> **REQUIRED ACTION**:
Each record below should be returned word for word, with no pictures included.

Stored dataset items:

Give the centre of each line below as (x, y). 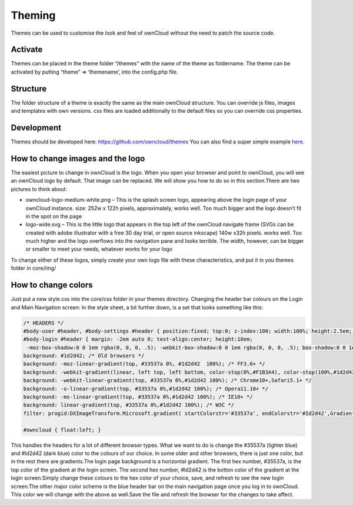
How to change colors (52, 285)
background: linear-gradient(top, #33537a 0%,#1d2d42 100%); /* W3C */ (129, 405)
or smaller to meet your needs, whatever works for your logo (99, 249)
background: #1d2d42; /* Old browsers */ (84, 356)
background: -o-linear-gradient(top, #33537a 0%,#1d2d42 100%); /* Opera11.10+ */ (146, 389)
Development (36, 127)
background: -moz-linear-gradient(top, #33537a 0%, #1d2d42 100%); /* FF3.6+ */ (144, 364)
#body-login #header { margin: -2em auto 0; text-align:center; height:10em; (138, 339)
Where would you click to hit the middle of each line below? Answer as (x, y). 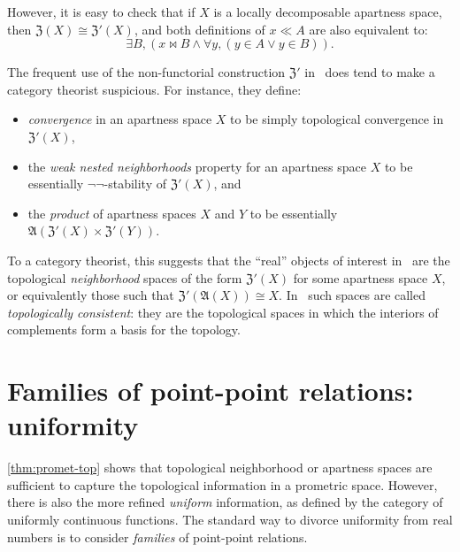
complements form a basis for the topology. (124, 330)
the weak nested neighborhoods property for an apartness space (197, 166)
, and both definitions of (199, 29)
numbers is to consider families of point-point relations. (157, 537)
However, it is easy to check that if (101, 11)
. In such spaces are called (353, 295)
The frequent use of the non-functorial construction (146, 72)
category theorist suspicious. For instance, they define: (154, 89)
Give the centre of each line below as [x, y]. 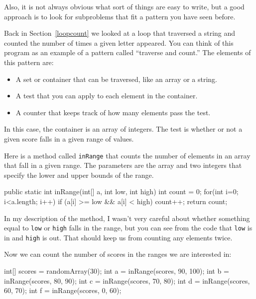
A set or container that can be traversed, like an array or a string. [116, 79]
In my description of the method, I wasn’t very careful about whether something [127, 218]
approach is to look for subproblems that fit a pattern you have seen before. [120, 16]
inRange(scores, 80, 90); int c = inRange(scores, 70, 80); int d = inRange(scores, [127, 280]
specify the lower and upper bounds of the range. [79, 175]
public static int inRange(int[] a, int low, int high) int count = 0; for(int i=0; [121, 191]
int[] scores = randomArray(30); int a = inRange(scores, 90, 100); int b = [117, 271]
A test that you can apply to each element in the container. [107, 96]
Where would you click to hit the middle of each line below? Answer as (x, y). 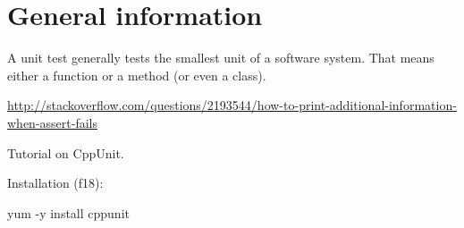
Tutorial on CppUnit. (66, 152)
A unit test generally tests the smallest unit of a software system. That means (221, 58)
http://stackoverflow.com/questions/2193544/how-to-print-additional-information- (232, 105)
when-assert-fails (52, 122)
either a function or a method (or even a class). (137, 75)
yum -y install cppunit (68, 212)
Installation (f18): (55, 183)
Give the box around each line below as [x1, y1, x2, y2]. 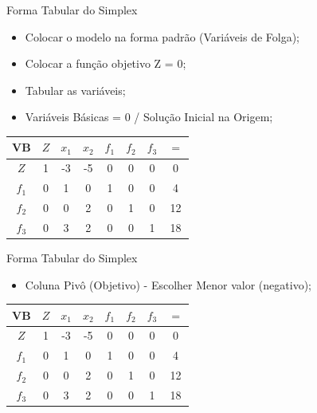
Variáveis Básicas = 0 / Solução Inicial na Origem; [25, 108, 273, 125]
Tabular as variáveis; [25, 81, 126, 98]
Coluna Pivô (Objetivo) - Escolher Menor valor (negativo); [25, 276, 311, 293]
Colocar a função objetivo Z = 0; [25, 55, 186, 72]
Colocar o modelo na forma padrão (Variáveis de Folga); [25, 28, 300, 45]
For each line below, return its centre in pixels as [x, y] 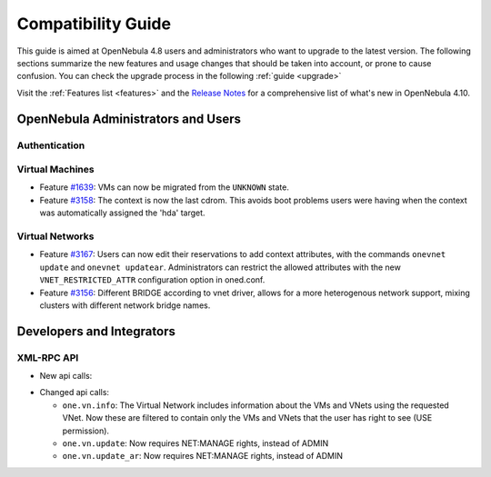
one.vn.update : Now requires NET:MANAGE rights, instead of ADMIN [195, 443]
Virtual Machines [55, 170]
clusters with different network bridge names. [125, 305]
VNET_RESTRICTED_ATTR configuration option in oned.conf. [152, 280]
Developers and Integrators [96, 331]
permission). [85, 431]
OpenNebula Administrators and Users [129, 119]
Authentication [51, 145]
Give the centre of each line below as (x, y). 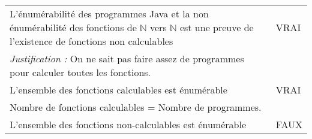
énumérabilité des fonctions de (73, 27)
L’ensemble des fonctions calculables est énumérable (118, 90)
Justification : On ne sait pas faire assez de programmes (127, 58)
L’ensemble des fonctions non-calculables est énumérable (128, 124)
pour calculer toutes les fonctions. (80, 72)
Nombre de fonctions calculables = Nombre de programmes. (136, 107)
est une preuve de (217, 27)
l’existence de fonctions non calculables (91, 41)

> **TASK ANSWER**:
Give the centre of each line below as (x, y). 
How to change colors (52, 285)
background: linear-gradient(top, #33537a 0%,#1d2d42 100%); /* W3C */ (129, 405)
or smaller to meet your needs, whatever works for your logo (99, 249)
background: #1d2d42; /* Old browsers */ (84, 356)
background: -o-linear-gradient(top, #33537a 0%,#1d2d42 100%); /* Opera11.10+ */ (146, 389)
Development (36, 127)
background: -moz-linear-gradient(top, #33537a 0%, #1d2d42 100%); /* FF3.6+ */ (144, 364)
#body-login #header { margin: -2em auto 0; text-align:center; height:10em; (138, 339)
Where would you click to hit the middle of each line below? Answer as (x, y). 
complements form a basis for the topology. (124, 330)
the weak nested neighborhoods property for an apartness space (197, 166)
, and both definitions of (199, 29)
numbers is to consider families of point-point relations. (157, 537)
However, it is easy to check that if (101, 11)
. In such spaces are called (353, 295)
The frequent use of the non-functorial construction (146, 72)
category theorist suspicious. For instance, they define: (154, 89)
Give the centre of each line below as [x, y]. 
A set or container that can be traversed, like an array or a string. [116, 79]
In my description of the method, I wasn’t very careful about whether something [127, 218]
approach is to look for subproblems that fit a pattern you have seen before. [120, 16]
inRange(scores, 80, 90); int c = inRange(scores, 70, 80); int d = inRange(scores, [127, 280]
specify the lower and upper bounds of the range. [79, 175]
public static int inRange(int[] a, int low, int high) int count = 0; for(int i=0; [121, 191]
int[] scores = randomArray(30); int a = inRange(scores, 90, 100); int b = [117, 271]
A test that you can apply to each element in the container. [107, 96]
Where would you click to hit the middle of each line below? Answer as (x, y). 
Tutorial on CppUnit. (66, 152)
A unit test generally tests the smallest unit of a software system. That means (221, 58)
http://stackoverflow.com/questions/2193544/how-to-print-additional-information- (232, 105)
when-assert-fails (52, 122)
either a function or a method (or even a class). (137, 75)
yum -y install cppunit (68, 212)
Installation (f18): (55, 183)
Give the box around each line below as [x1, y1, x2, y2]. 
Variáveis Básicas = 0 / Solução Inicial na Origem; [25, 108, 273, 125]
Tabular as variáveis; [25, 81, 126, 98]
Coluna Pivô (Objetivo) - Escolher Menor valor (negativo); [25, 276, 311, 293]
Colocar a função objetivo Z = 0; [25, 55, 186, 72]
Colocar o modelo na forma padrão (Variáveis de Folga); [25, 28, 300, 45]
For each line below, return its centre in pixels as [x, y] 
one.vn.update : Now requires NET:MANAGE rights, instead of ADMIN [195, 443]
Virtual Machines [55, 170]
clusters with different network bridge names. [125, 305]
VNET_RESTRICTED_ATTR configuration option in oned.conf. [152, 280]
Developers and Integrators [96, 331]
permission). [85, 431]
OpenNebula Administrators and Users [129, 119]
Authentication [51, 145]
Give the centre of each line below as (x, y). 
énumérabilité des fonctions de (73, 27)
L’ensemble des fonctions calculables est énumérable (118, 90)
Justification : On ne sait pas faire assez de programmes (127, 58)
L’ensemble des fonctions non-calculables est énumérable (128, 124)
pour calculer toutes les fonctions. (80, 72)
Nombre de fonctions calculables = Nombre de programmes. (136, 107)
est une preuve de (217, 27)
l’existence de fonctions non calculables (91, 41)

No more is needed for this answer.